Selama sepuluh
tahun aku hanya konsen pada tiga jenis sampah: organik (yang selalu dipegang
ibuku), kertas, dan plastik (apapun jenisnya). Karena masih kecil, masih
remaja, masih awal 20-an, urusan sampah organik sudah otomatis ditangani ibuku.
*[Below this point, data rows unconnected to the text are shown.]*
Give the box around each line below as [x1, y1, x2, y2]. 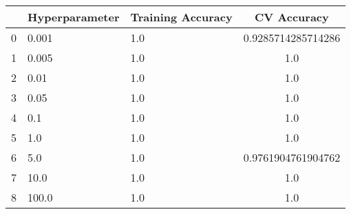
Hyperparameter [28, 9, 120, 25]
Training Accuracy [130, 9, 233, 25]
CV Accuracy [255, 9, 329, 25]
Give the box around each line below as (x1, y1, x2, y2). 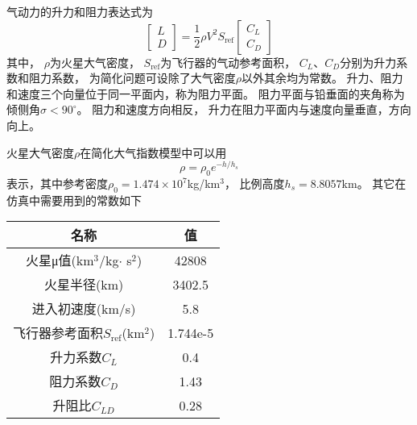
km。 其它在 (341, 175, 407, 192)
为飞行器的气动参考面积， (160, 53, 296, 70)
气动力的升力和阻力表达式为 (6, 3, 153, 19)
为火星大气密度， (49, 53, 140, 70)
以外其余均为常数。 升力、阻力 (241, 69, 403, 86)
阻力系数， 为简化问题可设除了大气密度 (28, 69, 236, 86)
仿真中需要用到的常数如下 (6, 191, 142, 208)
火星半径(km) (44, 275, 124, 294)
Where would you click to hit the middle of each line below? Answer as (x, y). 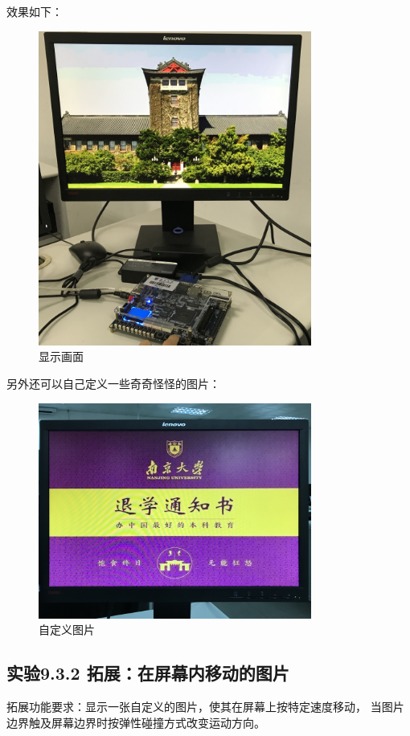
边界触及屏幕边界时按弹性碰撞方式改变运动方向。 (136, 722)
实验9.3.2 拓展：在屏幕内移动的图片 (148, 673)
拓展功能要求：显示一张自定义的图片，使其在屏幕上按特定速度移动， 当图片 (205, 707)
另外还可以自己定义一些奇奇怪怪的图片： (113, 383)
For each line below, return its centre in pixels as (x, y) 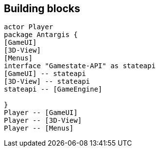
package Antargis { (41, 35)
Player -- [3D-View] (43, 121)
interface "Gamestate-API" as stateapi (80, 66)
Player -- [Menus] (39, 128)
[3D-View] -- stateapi (47, 82)
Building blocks (42, 9)
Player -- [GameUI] (41, 113)
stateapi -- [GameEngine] (53, 89)
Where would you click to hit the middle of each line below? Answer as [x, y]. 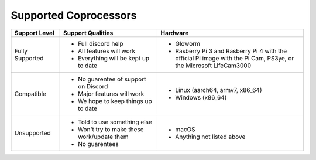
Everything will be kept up [114, 58]
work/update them [103, 137]
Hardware [175, 33]
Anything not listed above [210, 137]
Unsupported [32, 133]
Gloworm [188, 43]
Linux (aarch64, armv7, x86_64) [219, 90]
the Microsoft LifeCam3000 [213, 66]
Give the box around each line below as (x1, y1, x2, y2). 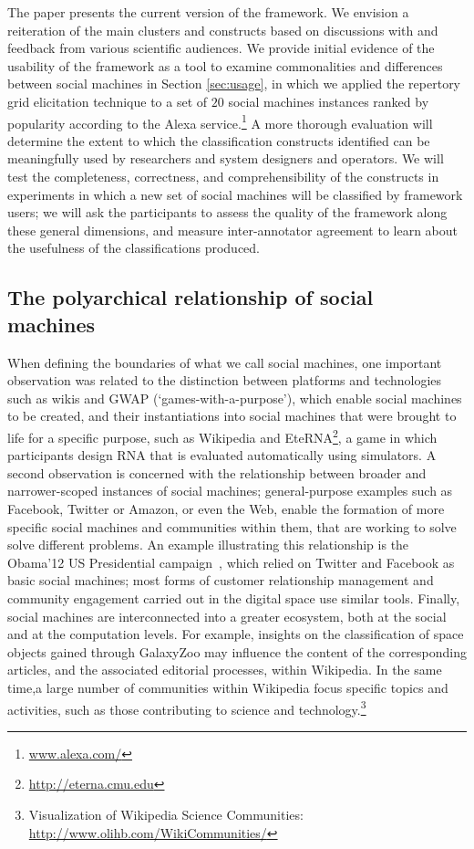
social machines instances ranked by (228, 91, 429, 110)
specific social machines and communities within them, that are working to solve (7, 517, 457, 536)
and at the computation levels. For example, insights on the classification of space (7, 624, 464, 644)
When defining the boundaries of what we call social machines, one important (7, 352, 442, 372)
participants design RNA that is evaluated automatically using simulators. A (7, 445, 437, 465)
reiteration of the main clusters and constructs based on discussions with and (7, 20, 438, 39)
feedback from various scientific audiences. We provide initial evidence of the (7, 38, 435, 58)
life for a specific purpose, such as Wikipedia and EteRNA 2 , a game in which (7, 424, 438, 446)
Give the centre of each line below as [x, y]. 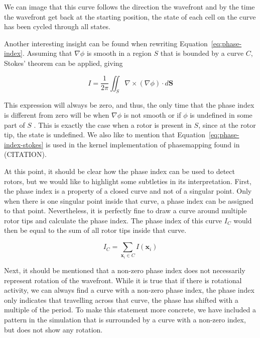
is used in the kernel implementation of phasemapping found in [143, 144]
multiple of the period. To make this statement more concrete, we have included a [130, 310]
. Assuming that [47, 53]
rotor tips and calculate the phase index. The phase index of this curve [113, 220]
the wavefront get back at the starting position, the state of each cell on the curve [130, 16]
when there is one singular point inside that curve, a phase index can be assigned [129, 200]
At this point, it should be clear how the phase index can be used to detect [119, 171]
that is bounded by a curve [202, 53]
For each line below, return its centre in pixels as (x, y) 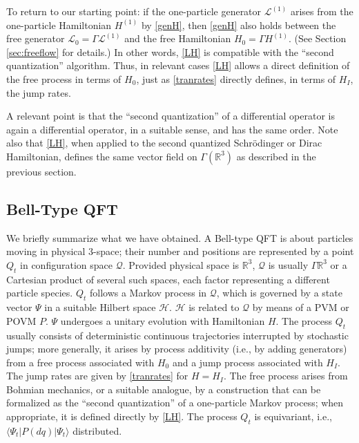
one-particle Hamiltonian (59, 25)
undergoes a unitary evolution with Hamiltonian (163, 320)
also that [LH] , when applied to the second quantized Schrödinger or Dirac (164, 143)
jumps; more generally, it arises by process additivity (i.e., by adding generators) (177, 349)
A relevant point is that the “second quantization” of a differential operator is (171, 116)
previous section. (41, 171)
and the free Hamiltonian (178, 38)
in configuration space (66, 264)
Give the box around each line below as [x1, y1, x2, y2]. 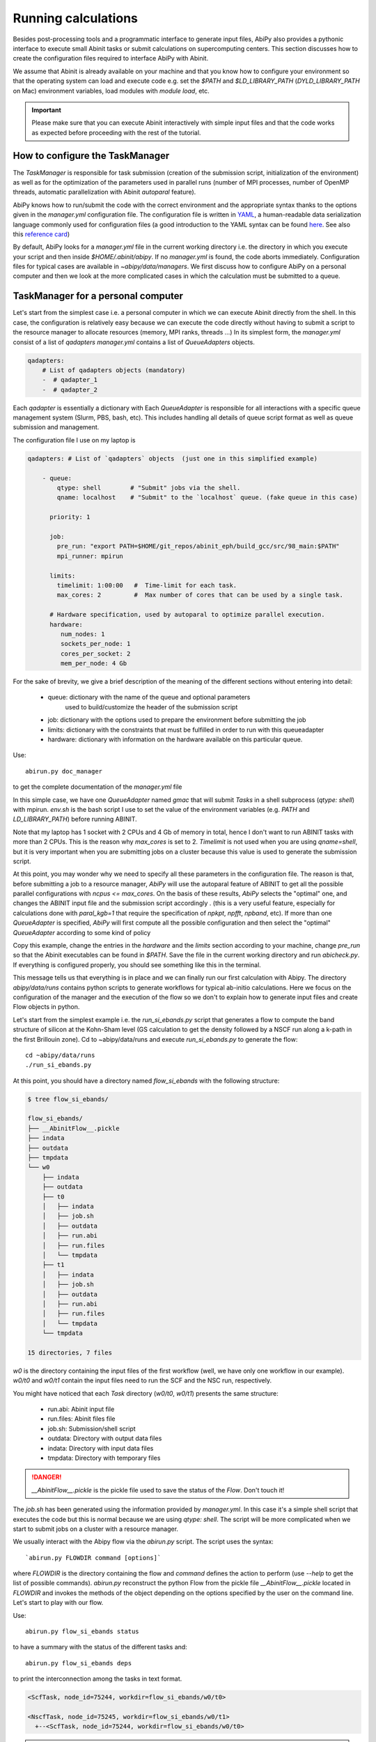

Aku hanya berusaha memilah sampah segala jenis kertas (campur aja) dan segala
jenis kardus. Untuk sampah plastik keras (bukan kresek dan kemasan bekas snack
atau sabun cuci) dikumpulkan dalam satu kardus atau kantung plastik besar.
Lalu aku
menemukan informasi tentang berbagai jenis plastik (yang kodenya tertera di
bagian bawah botol atau di belakang kemasan sabun cuci piring). Tapi belum
memilah plastik berdasarkan jenisnya. Dari ke tiga jenis sampah di atas, aku
mulai perhatian dengan sampah elektronik dan tetrapak. Belum selesai di urusan
memilah, aku menemukan bank sampah di sekitar Depok yang memilah sampah sampai
30 jenis lebih. Dari situ aku semakin aware dengan segala barang di rumah dan
sekitarku yang berpotensi menjadi sampah atau rongsokan di kemudian hari.
Aku baru sampai
tahap memilah: kertas, organik, plastik, barang elektronik, tetrapak, dan isi
steples, termasuk aluminium foil bekas coklat atau permen dan pita kawat
penghias makanan atau souvenir. Aku belum pernah ke bank sampah. Sampah-sampah
yang rumahku hasilkan biasa diambil pemulung atau tukang sampah RW, ke EwasteRJ
dan ke Armada Kemasan Nusantara.
Karena mendapat
informasi tentang bahayanya sampah organik basah (yang bisa menghasilkan gas
metana dan lebih merusak lingkungan karena susah dipilah dan didaur ulang), aku
mulai perhatian pada kantung plastik pembungkus soto, baso, mie ayam, snack
basah, dan segala bungkus plastik yang basah atau berkuah. Caranya, yah, dicuci
sampai tidak ada sisa-sisa kuahnya atau isinya.
Semakin ke sini,
semakin banyak yang harus diurus, terutama plastik bungkus yang basah. Aku
mulai kelelahan karena bukannya semakin ringan, tapi malah semakin bertambah. Sedikit-sedikit
aku mengecek tempat sampah. Walau khusus sampah organik, yah, tetap mencemari
si tong sampah. Aku semakin lelah dan kesal karena hanya sendiri mengurus rumah
berisi empat orang yang suka beli makan. Keluargaku termasuk keluarga yang
jarang masak dan lebih memilih beli makanan jadi di warteg atau rumah makan.
Otomatis sampah plastik basah selalu ada. Iya, kalau aku yang pergi beli makan
dipastikan bawa wadah dan kantung belanja sendiri. Tapi kalau anggota keluarga
yang lain—kalian tahulah apa yang akan terjadi. Belum lagi kiriman makanan dari
tetangga atau saudara.
Menolak dan
mengurangi plastik memang cara paling tepat mencegah plastik basah dan kering
masuk rumah. Tapi atas nama kebiasaan dan enggak enak, sulit melakukan
keduanya. Pulang arisan, bawa oleh-oleh pakai plastik yang isinya mengandung
minyak. Ada kiriman besek tetangga yang aqiqahan atau syukuran yang isinya udah
tau apa, yah, juga menambah plastik. I feel exhausted. Belum lagi adek-adek
yang jajan minuman gelas kekinian, ciki-ciki, biskuit berlapis coklat, dan
masih banyak lagi jajan lain yang membuat si plastik kemasan bernoda. Aku pun
terjebak pada rutinitas: cuci – lap – kumpulkan – kirim ke tempat yang tepat.
Aku pun mulai
memutar otak untuk memutus rantai yang tidak sehat ini (untukku). Tapi aku
tidak bisa serta merta saklek melarang plastik. Ibaratnya, aku tidak bisa marah
pada mereka hanya karena aku sudah hafal perkalian lima dan mereka baru
perkalian dua.
Setidaknya,
sudah banyak yang tertangani terkait sampah rumah tangga. Kita mungkin baru
ditahap sadar, sudah mulai memilah, dan menyerahkannya pada tempat yang tepat.
Kita belum bisa mengurangi banyak pemakaian plastik terkait kebiasaan dan hal
yang sudah biasa. Tapi, untuk kalian yang sama exhausted-nya dengan diriku,
tetap lanjutkan untuk memilah. Lanjutkan dengan mengurangi pemakaiannya untuk
diri sendiri. Sampai jumpa ditulisan berikutnya.